I hate loaning my books to other people.  I own (and quite enjoyed) the Harry Potter series.  When the fifth book came out I had had it on pre-order--so of course it is hardback. I read it in a matter of days.  My cousin, who was waiting on her book, asked to borrow mine.  I was shocked.  Shocked! When I caught her take the book in both hands and bend back the binding.  Her reasoning?  "It makes the book lie flat."

To this day the book has this horrible crack between the pages where she did that and I can't afford to replace the book.  That was the last time I loaned a book to her.  (Another cousin of mine borrowed a bunch of my paperbacks and loaned them all to her and I haven't gotten them back--it's been two years).


----------



## philistine (Aug 25, 2013)

amsawtell said:


> I hate loaning my books to other people.  I own (and quite enjoyed) the Harry Potter series.  When the fifth book came out I had had it on pre-order--so of course it is hardback. I read it in a matter of days.  My cousin, who was waiting on her book, asked to borrow mine.  I was shocked.  Shocked! When I caught her take the book in both hands and bend back the binding.  Her reasoning?  "It makes the book lie flat."
> 
> To this day the book has this horrible crack between the pages where she did that and I can't afford to replace the book.  That was the last time I loaned a book to her.  (Another cousin of mine borrowed a bunch of my paperbacks and loaned them all to her and I haven't gotten them back--it's been two years).

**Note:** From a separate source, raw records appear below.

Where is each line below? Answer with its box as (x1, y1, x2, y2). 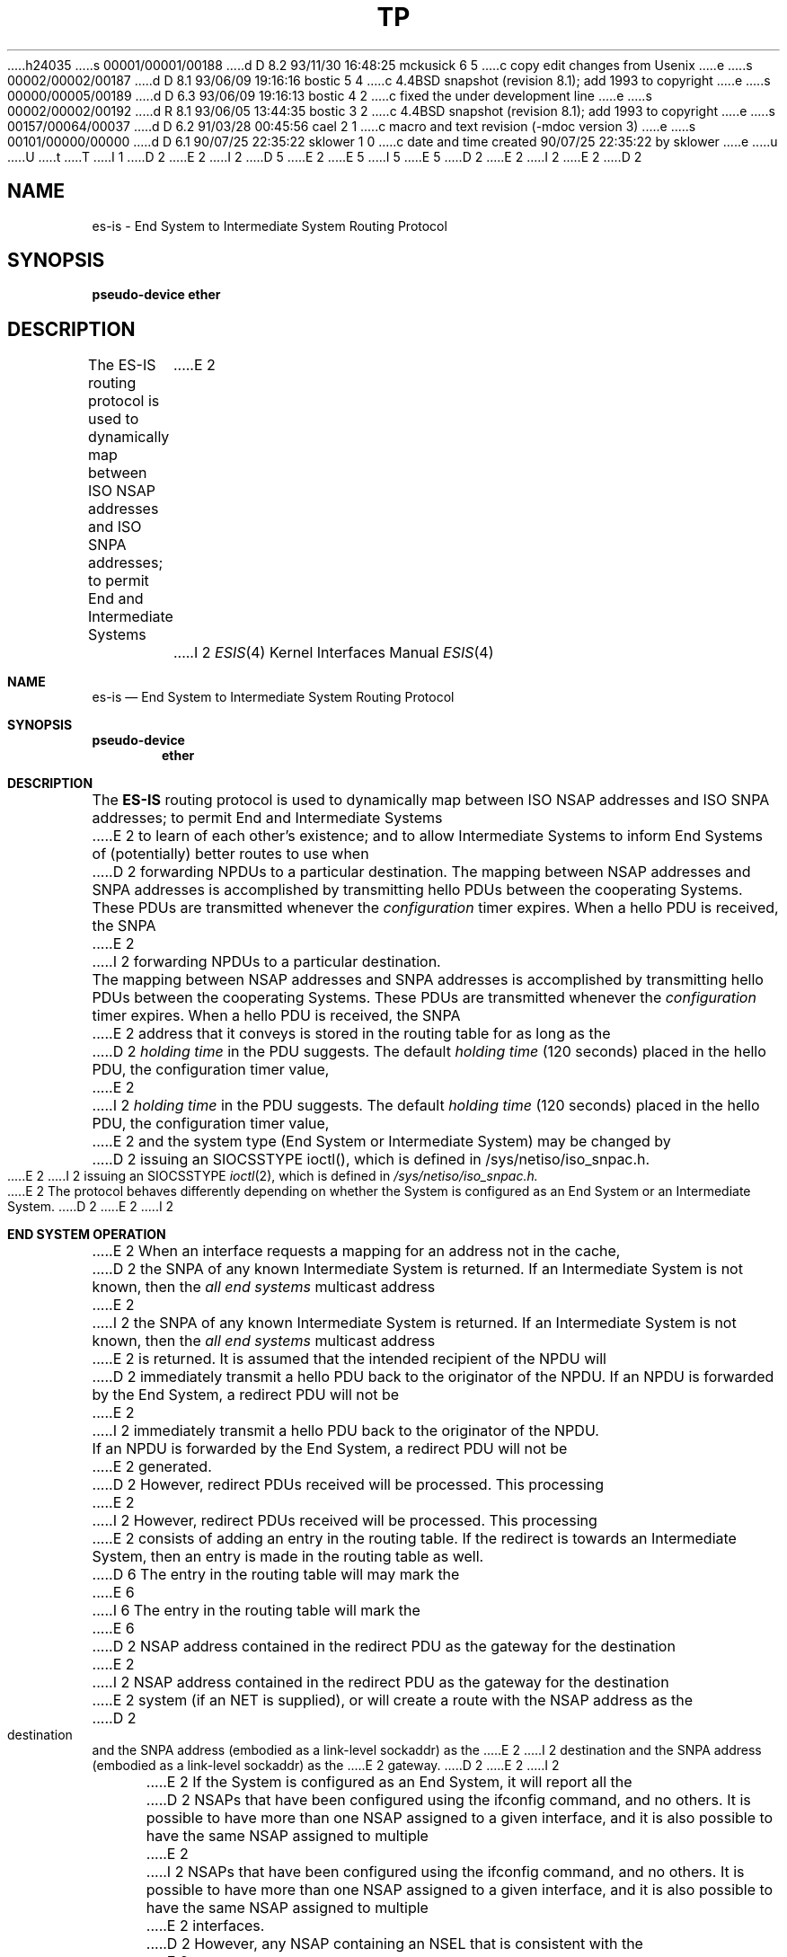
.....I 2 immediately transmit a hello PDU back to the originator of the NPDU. (92, 1421, 599, 1440)
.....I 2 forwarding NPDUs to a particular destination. (92, 952, 441, 971)
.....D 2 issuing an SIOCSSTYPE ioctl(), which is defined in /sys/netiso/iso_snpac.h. (92, 1150, 650, 1169)
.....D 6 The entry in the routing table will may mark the (92, 1565, 460, 1584)
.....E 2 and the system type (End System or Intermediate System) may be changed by (92, 1132, 671, 1151)
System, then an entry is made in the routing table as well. (92, 1547, 484, 1566)
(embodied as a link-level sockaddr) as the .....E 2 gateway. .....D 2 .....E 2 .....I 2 (92, 1758, 560, 1774)
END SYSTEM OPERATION (7, 1226, 166, 1243)
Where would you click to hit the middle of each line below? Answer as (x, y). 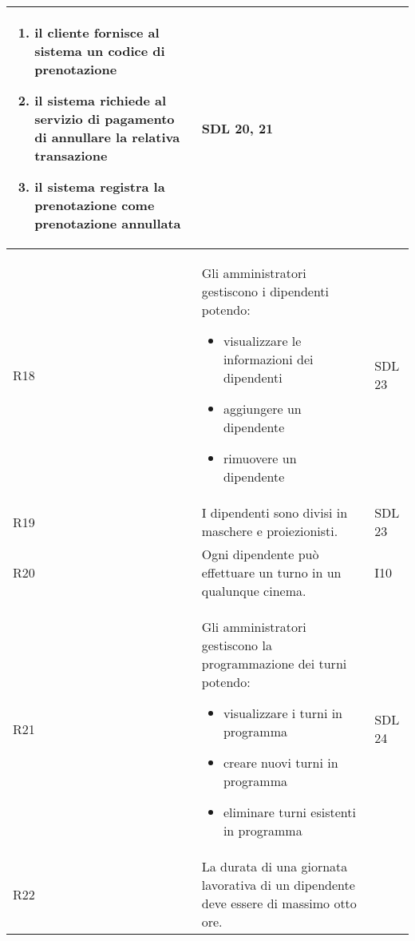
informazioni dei (268, 359)
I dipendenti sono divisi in (275, 512)
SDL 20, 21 (237, 128)
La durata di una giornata (275, 866)
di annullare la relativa (107, 137)
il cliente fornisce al (97, 32)
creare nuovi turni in (281, 762)
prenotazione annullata (108, 223)
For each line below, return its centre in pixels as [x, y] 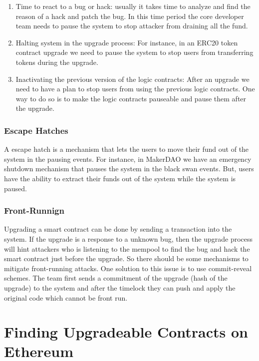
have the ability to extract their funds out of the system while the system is [120, 178]
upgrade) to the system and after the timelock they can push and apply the [120, 287]
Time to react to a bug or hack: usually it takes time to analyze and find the [133, 6]
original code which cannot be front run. [66, 297]
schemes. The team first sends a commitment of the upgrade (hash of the [116, 278]
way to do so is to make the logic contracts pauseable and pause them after [131, 98]
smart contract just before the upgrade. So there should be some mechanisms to [126, 258]
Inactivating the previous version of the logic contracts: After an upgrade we [132, 79]
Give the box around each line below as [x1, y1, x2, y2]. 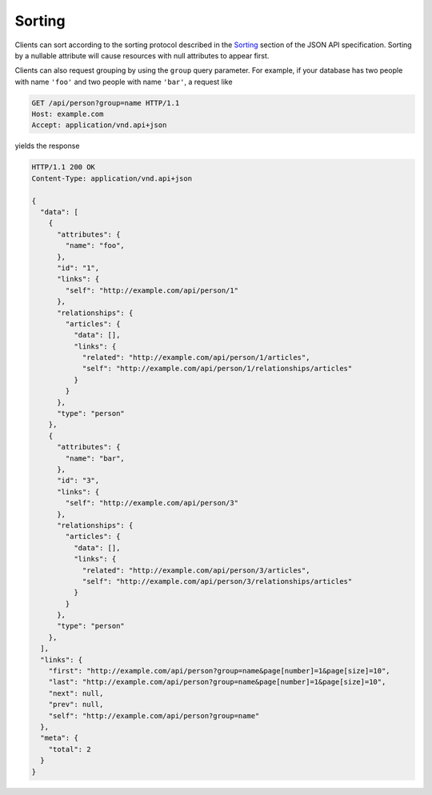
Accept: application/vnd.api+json [31, 121, 167, 130]
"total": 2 [48, 745, 91, 753]
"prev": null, [48, 700, 104, 709]
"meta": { [40, 733, 79, 743]
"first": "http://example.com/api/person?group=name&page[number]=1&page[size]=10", [48, 666, 391, 676]
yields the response [14, 141, 80, 151]
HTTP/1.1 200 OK [31, 162, 96, 172]
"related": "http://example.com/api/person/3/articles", [82, 565, 310, 575]
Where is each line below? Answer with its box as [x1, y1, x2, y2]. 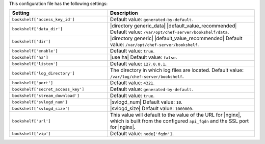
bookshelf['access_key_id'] [12, 17, 75, 22]
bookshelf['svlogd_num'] [12, 99, 68, 105]
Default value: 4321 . [110, 79, 155, 86]
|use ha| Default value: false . [110, 54, 177, 61]
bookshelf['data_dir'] [12, 26, 63, 31]
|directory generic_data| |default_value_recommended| [110, 23, 237, 29]
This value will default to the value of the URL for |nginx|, [110, 112, 241, 119]
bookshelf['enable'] [12, 48, 58, 53]
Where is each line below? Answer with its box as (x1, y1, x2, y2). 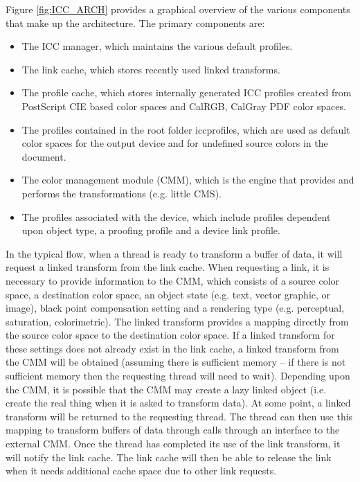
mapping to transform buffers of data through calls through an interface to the (6, 422, 340, 437)
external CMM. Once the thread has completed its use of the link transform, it (6, 436, 341, 451)
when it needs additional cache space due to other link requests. (6, 463, 277, 478)
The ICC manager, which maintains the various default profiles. (21, 39, 293, 53)
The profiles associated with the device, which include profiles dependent (21, 209, 331, 224)
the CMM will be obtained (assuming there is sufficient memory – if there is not (6, 355, 346, 369)
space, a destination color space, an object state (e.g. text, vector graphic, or (6, 287, 331, 301)
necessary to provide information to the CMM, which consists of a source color (6, 273, 340, 287)
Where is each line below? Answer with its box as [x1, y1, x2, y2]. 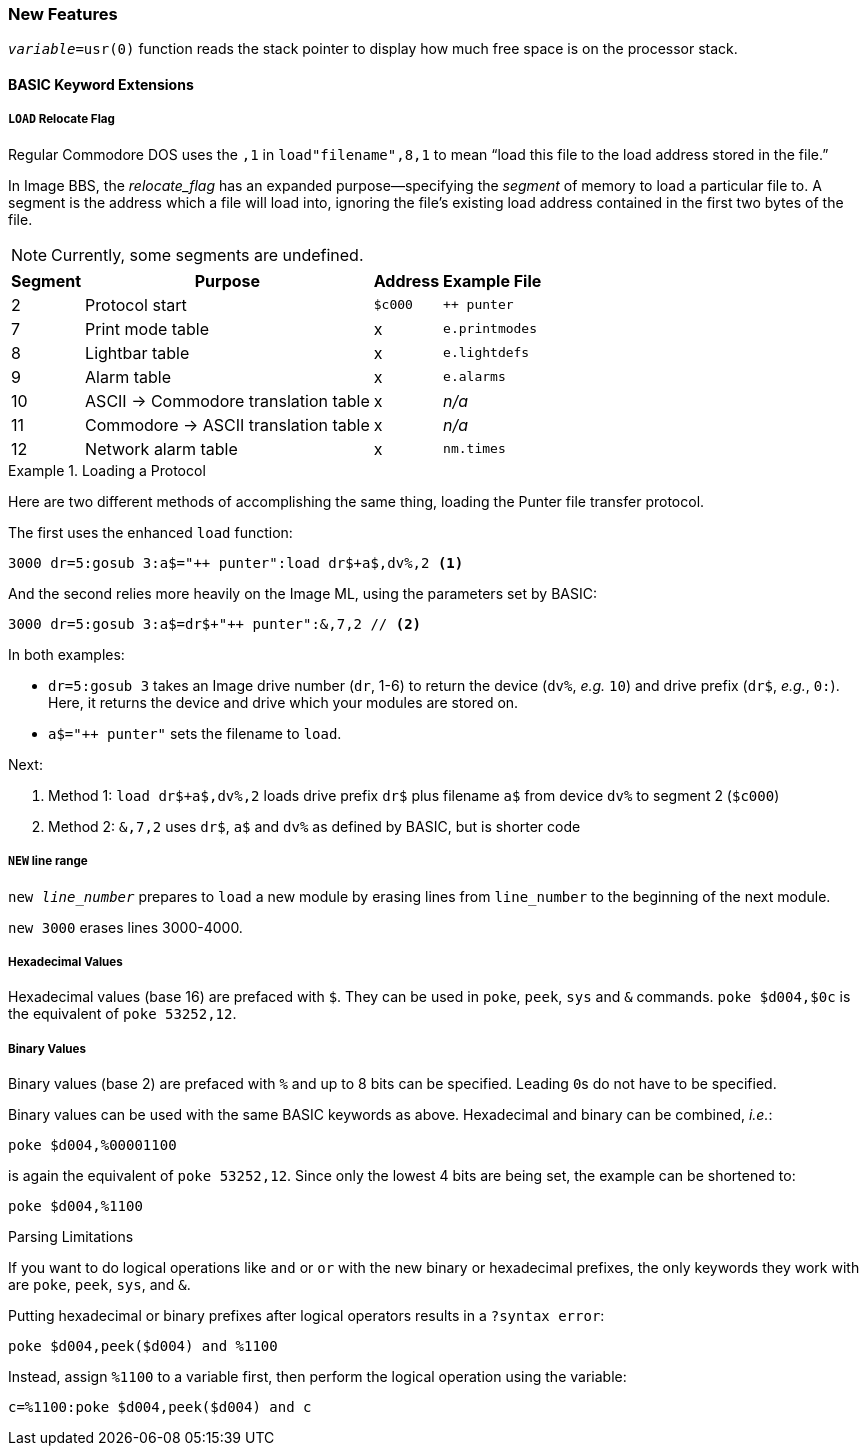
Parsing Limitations [8, 1228, 134, 1246]
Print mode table [85, 318, 210, 339]
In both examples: [8, 645, 125, 663]
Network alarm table [85, 438, 238, 459]
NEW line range [8, 854, 88, 869]
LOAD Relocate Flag [8, 112, 115, 127]
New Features [8, 4, 118, 24]
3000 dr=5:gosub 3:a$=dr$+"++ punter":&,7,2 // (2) [8, 615, 422, 632]
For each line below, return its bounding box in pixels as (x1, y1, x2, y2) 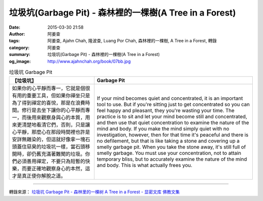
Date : (9, 24, 20, 30)
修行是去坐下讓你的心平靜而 (21, 107, 85, 114)
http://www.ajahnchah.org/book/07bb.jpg (47, 58, 131, 64)
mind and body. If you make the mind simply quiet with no (96, 126, 229, 132)
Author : (9, 31, 25, 37)
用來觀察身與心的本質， (31, 114, 85, 121)
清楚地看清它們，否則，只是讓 (21, 122, 90, 128)
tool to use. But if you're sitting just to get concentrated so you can (96, 101, 250, 108)
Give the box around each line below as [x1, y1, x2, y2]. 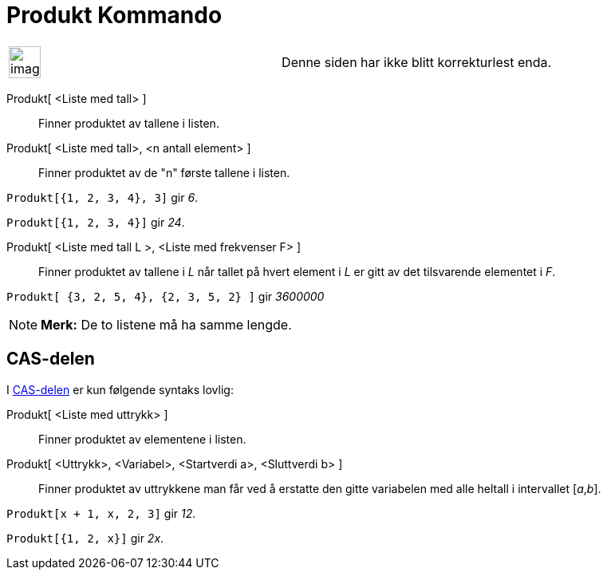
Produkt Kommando [6, 2, 223, 29]
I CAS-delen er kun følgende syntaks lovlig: [6, 382, 234, 396]
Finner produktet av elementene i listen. [38, 432, 246, 446]
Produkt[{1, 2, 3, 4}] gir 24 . [6, 215, 185, 229]
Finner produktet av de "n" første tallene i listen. [38, 165, 290, 180]
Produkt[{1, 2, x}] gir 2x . [6, 531, 164, 545]
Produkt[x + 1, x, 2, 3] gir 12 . [6, 506, 196, 520]
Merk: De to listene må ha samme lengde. [41, 316, 292, 333]
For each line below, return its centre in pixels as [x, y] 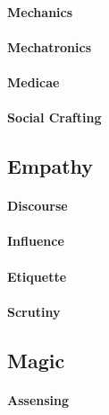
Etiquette [37, 276]
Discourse [38, 206]
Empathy [50, 166]
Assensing [38, 399]
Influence [36, 241]
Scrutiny [34, 311]
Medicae [34, 81]
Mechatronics [50, 46]
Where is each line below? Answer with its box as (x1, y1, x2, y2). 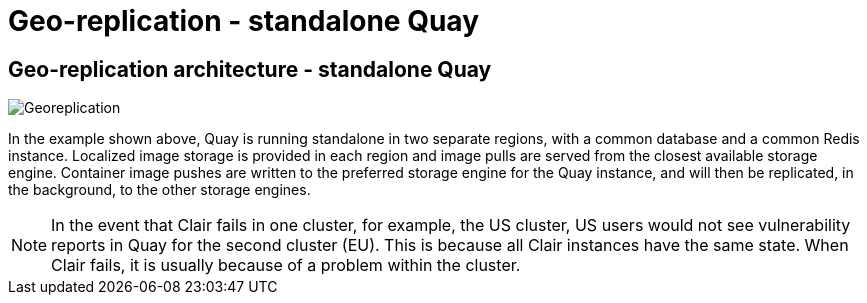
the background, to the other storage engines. (8, 181, 311, 199)
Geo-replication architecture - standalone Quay (8, 56, 492, 82)
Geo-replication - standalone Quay (8, 4, 479, 38)
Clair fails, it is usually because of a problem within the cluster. (51, 255, 521, 276)
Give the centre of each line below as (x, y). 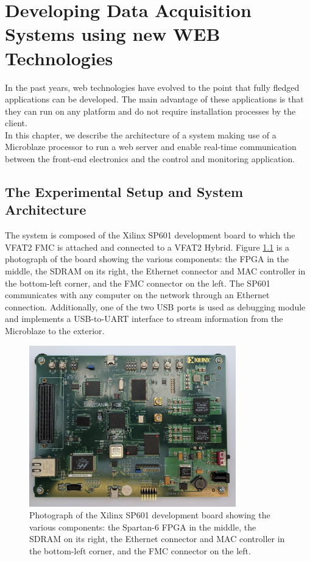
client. (16, 123)
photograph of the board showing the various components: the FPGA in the (147, 259)
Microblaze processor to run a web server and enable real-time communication (151, 147)
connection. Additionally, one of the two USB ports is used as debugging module (155, 306)
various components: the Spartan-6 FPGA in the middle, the (143, 527)
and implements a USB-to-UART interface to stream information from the (144, 319)
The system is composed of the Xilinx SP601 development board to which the (150, 235)
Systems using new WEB (113, 34)
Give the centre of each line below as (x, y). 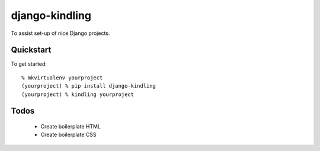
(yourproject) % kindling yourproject (78, 94)
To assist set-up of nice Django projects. (60, 33)
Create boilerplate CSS (68, 135)
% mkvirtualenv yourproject (62, 78)
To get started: (29, 64)
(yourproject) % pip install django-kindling (89, 86)
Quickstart (31, 50)
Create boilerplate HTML (71, 127)
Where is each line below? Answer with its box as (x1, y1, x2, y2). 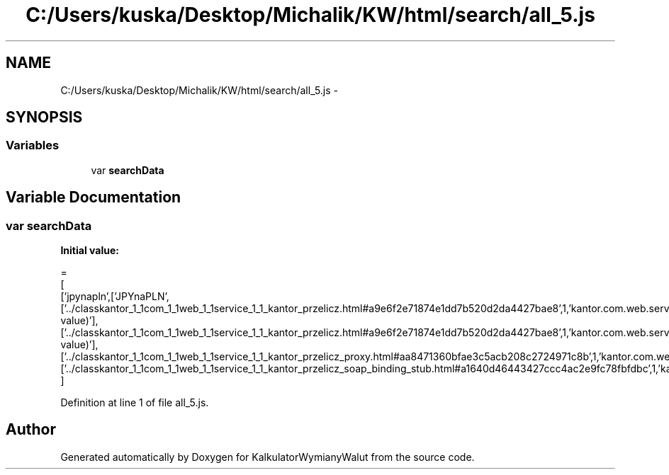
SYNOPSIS (6, 108, 83, 127)
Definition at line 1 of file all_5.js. (60, 396, 209, 409)
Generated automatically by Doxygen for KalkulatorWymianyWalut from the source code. (60, 450, 475, 463)
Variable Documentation (6, 188, 181, 207)
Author (6, 420, 56, 439)
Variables (6, 138, 60, 153)
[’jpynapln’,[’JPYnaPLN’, (60, 290, 169, 303)
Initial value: (60, 244, 119, 257)
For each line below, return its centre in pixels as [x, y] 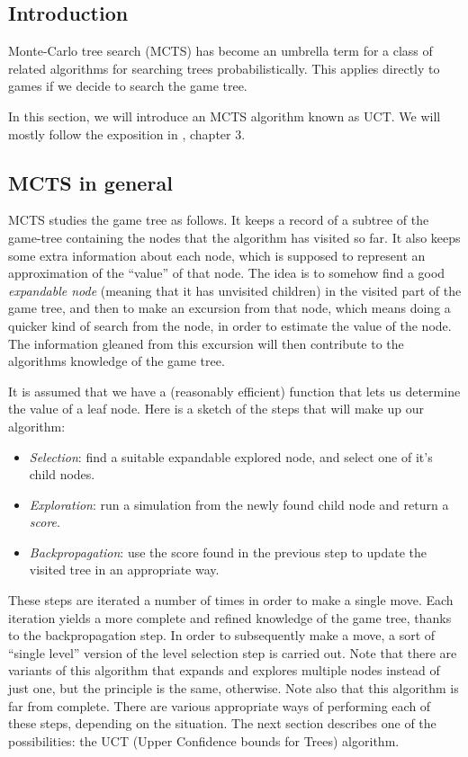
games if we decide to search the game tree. [128, 86]
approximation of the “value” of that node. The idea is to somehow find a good [227, 273]
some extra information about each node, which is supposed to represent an [217, 255]
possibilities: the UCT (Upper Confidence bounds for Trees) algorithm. [204, 740]
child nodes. [62, 474]
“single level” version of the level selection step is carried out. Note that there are [233, 652]
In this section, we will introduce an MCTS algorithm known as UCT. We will [225, 116]
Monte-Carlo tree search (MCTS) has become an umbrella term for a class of [220, 51]

Hehe. I'm a spine bender myself, so can't really speak against it. But I'd never dream of doing it to a book that wasn't mine; i.e: one I'd borrowed off a friend, family member, etc.

On the topic of lending books, I've lent about twenty to my fellow writer and best friend over the past few years- some of them very nice editions- and I know I'll never see them again. I know he's taking good care of them, though I think the feeling is universal when I say that it's quite difficult to just say, 'yeah, you know all those books I gave you? I want them back. Right now'. 

Bugger.


----------



## Ariel (Aug 25, 2013)

I'm a bit of a bibliophile.  I couldn't be a librarian because I'd be angry over people defacing and destroying all those lovely books.  I understand wear and tear--I'm fairly hard on books myself--but I heard the spine crack when she did it.  I'll have to pull it out and post up a picture of it for all of you.  It's pretty heart-wrenching.


----------



## philistine (Aug 25, 2013)

amsawtell said:


> I'm a bit of a bibliophile.  I couldn't be a librarian because I'd be angry over people defacing and destroying all those lovely books.  I understand wear and tear--I'm fairly hard on books myself--but I heard the spine crack when she did it.  I'll have to pull it out and post up a picture of it for all of you.  It's pretty heart-wrenching.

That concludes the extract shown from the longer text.